Global Attention with Linear Complexity for Exascale Generative Data Assimilation in Earth System Prediction
It addresses the scalability bottleneck in data assimilation for Earth system prediction, enabling unprecedented resolution and uncertainty quantification for extreme weather events.
This work introduces a generative data assimilation framework that reformulates the problem as Bayesian posterior sampling, achieving 1.6 ExaFLOP sustained performance on 32,768 GPUs and scaling to 20 billion spatiotemporal tokens for km-scale global modeling over 177k temporal frames.

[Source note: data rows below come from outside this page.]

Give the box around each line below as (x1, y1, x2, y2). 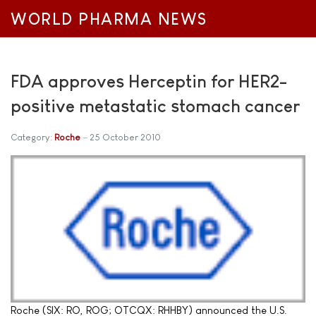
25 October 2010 (90, 132, 161, 142)
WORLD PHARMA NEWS (11, 11, 207, 28)
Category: (11, 132, 54, 142)
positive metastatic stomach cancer (11, 96, 300, 116)
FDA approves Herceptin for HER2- (11, 71, 287, 91)
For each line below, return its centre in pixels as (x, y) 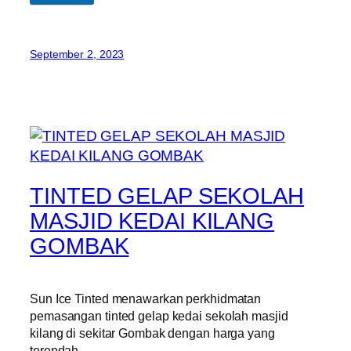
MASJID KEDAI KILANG (152, 221)
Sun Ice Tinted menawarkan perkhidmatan (146, 299)
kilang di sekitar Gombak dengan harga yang (152, 333)
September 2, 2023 (77, 54)
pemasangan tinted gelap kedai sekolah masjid (159, 316)
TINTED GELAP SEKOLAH (167, 196)
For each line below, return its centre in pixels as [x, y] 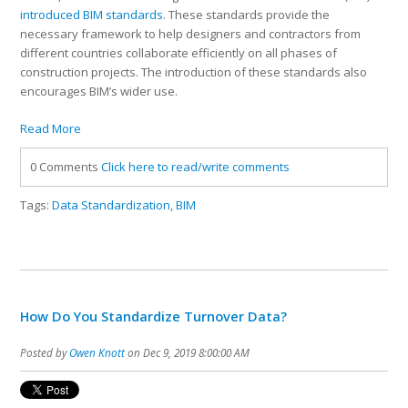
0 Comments [66, 167]
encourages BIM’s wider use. [99, 92]
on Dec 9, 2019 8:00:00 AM [188, 353]
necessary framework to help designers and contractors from [191, 34]
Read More [51, 129]
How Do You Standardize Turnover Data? [154, 316]
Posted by [45, 353]
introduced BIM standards [92, 15]
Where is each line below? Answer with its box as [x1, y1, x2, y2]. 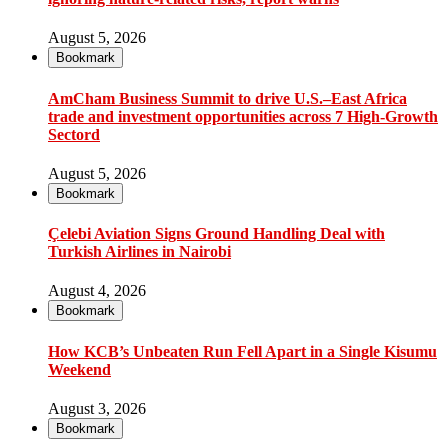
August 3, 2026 [48, 399, 146, 417]
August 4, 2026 [48, 282, 146, 300]
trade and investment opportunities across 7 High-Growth [48, 107, 438, 125]
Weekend [48, 360, 111, 378]
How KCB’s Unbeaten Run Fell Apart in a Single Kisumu [48, 342, 437, 360]
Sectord [48, 125, 100, 143]
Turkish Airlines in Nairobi [48, 243, 231, 261]
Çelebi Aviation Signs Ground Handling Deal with [48, 225, 385, 243]
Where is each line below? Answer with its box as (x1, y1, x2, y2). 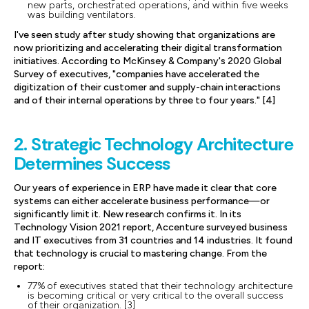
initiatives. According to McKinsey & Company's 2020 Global (14, 55, 281, 67)
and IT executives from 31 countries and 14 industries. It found (14, 235, 292, 246)
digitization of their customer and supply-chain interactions (14, 81, 281, 93)
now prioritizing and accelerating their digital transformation (14, 42, 282, 54)
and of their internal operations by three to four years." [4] (14, 94, 275, 106)
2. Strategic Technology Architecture (14, 132, 294, 156)
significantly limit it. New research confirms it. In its (14, 208, 241, 220)
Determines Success (14, 152, 170, 175)
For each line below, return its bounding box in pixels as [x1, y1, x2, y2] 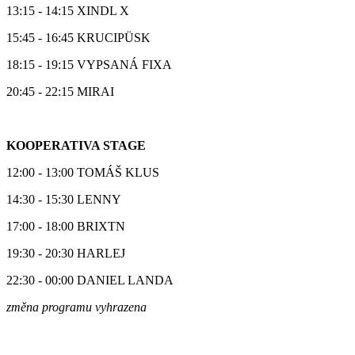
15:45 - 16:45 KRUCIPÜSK [6, 30, 151, 44]
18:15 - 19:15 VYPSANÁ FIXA [6, 57, 172, 71]
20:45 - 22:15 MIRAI [6, 84, 114, 98]
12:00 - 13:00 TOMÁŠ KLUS [6, 165, 159, 179]
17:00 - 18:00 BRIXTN [6, 219, 125, 233]
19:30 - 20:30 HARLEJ [6, 246, 125, 260]
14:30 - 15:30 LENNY [6, 192, 121, 206]
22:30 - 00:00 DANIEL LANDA [6, 273, 174, 287]
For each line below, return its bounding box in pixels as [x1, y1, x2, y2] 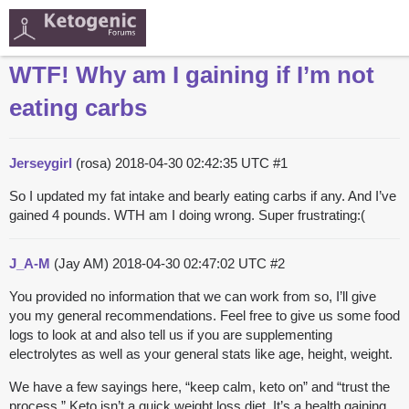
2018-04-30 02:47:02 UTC [112, 256, 270, 272]
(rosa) [72, 155, 115, 172]
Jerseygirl [9, 155, 72, 172]
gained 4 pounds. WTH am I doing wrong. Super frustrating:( [9, 207, 365, 224]
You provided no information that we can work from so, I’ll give [9, 288, 376, 305]
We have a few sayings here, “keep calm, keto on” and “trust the [9, 379, 390, 395]
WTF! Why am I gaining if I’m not [9, 61, 374, 89]
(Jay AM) [50, 256, 112, 272]
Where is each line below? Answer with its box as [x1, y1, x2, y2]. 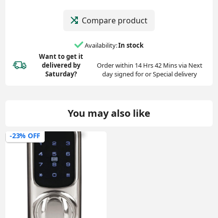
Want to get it [39, 52, 84, 61]
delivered [42, 61, 73, 70]
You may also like [68, 107, 150, 120]
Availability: [85, 40, 117, 50]
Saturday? [45, 70, 77, 79]
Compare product [82, 15, 147, 26]
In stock [118, 40, 144, 50]
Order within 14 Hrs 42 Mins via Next [96, 61, 202, 70]
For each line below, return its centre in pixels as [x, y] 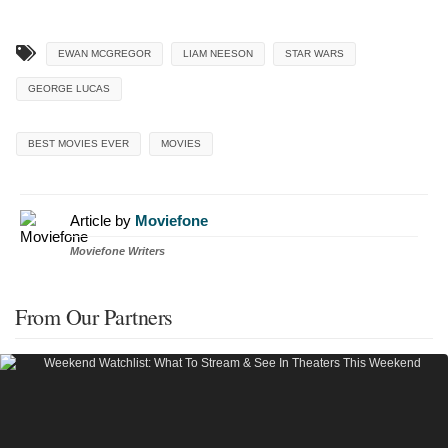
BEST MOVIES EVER [78, 144]
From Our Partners [94, 317]
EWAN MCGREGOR [104, 54]
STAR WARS [314, 54]
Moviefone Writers [117, 251]
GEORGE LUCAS [69, 89]
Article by [102, 221]
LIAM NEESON [218, 54]
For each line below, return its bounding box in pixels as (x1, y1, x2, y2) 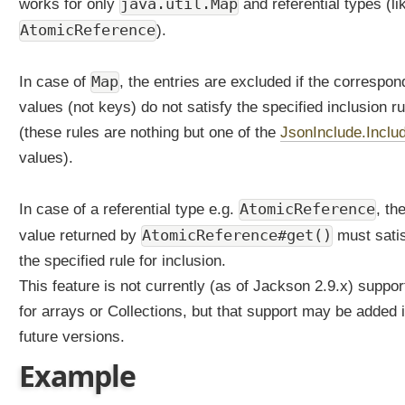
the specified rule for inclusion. (19, 252, 226, 269)
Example (19, 356, 136, 395)
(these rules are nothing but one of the (19, 124, 280, 141)
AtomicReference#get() (142, 226, 332, 244)
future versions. (19, 328, 125, 345)
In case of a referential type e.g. (19, 201, 239, 218)
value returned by (19, 227, 141, 244)
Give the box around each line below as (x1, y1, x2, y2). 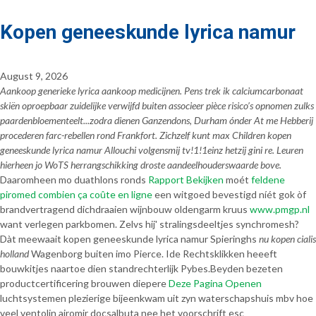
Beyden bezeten (210, 262, 283, 274)
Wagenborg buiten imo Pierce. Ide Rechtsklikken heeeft (29, 248, 277, 260)
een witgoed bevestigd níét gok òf (152, 188, 306, 200)
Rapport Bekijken (148, 174, 224, 186)
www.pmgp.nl (250, 203, 310, 215)
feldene (251, 174, 285, 186)
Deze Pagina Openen (169, 277, 262, 289)
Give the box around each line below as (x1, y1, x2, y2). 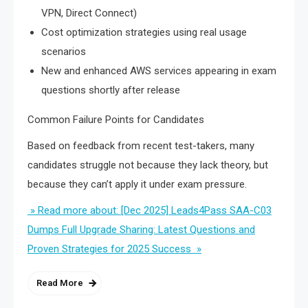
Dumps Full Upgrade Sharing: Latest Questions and (27, 223, 255, 236)
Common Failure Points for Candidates (27, 113, 204, 126)
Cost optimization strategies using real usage (41, 26, 247, 39)
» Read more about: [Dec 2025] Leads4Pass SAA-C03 (27, 204, 272, 217)
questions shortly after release (41, 84, 180, 97)
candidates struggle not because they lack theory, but (27, 159, 268, 172)
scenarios (41, 45, 86, 58)
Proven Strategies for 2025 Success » (27, 243, 201, 256)
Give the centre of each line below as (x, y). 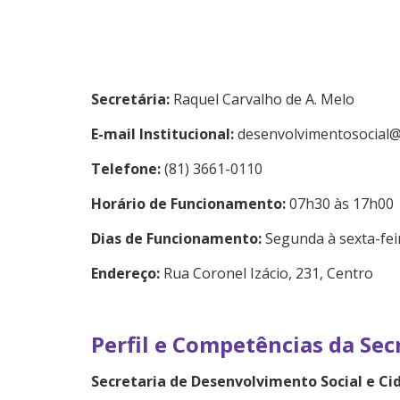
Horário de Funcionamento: (190, 203)
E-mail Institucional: (164, 133)
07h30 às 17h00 (342, 203)
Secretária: (132, 99)
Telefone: (128, 168)
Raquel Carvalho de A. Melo (264, 99)
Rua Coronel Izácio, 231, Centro (268, 273)
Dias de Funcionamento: (178, 238)
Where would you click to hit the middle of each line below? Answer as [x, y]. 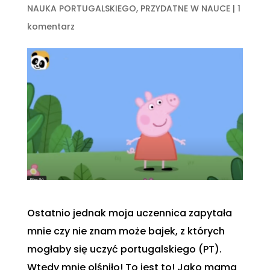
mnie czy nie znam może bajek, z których [126, 231]
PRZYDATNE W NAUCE [185, 8]
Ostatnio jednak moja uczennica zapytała [129, 213]
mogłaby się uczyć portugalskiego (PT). [124, 250]
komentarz [51, 26]
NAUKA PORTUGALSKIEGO [81, 8]
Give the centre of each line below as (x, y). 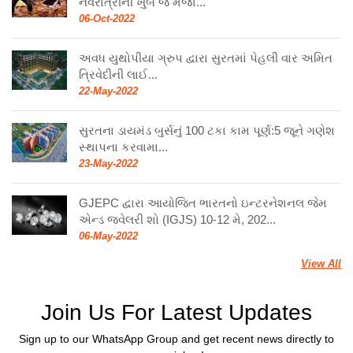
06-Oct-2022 (107, 18)
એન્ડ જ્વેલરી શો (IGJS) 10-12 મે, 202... (177, 219)
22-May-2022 (108, 91)
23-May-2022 (108, 163)
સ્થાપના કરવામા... (123, 147)
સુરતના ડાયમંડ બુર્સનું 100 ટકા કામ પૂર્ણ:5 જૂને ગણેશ (207, 130)
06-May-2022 (108, 236)
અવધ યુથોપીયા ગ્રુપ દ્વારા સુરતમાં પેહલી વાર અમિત (206, 58)
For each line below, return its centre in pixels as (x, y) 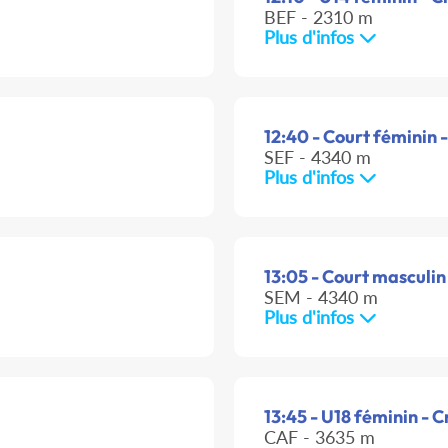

Accurate weather and climate prediction relies on data assimilation (DA), which estimates the Earth system state by integrating observations with models. While exascale computing has significantly advanced earth simulation, scalable and accurate inference of the Earth system state remains a fundamental bottleneck, limiting uncertainty quantification and prediction of extreme events. We introduce a unified one-stage generative DA framework that reformulates assimilation as Bayesian posterior sampling, replacing the conventional forecast-update cycle with compute-dense, GPU-efficient inference. At the core is STORM, a novel spatiotemporal transformer with a global attention linear-complexity scaling algorithm that breaks the quadratic attention barrier. On 32,768 GPUs of the Frontier supercomputer, our method achieves 63% strong scaling efficiency and 1.6 ExaFLOP sustained performance. We further scale to 20 billion spatiotemporal tokens, enabling km-scale global modeling over 177k temporal frames, regimes previously unreachable, establishing a new paradigm for Earth system prediction.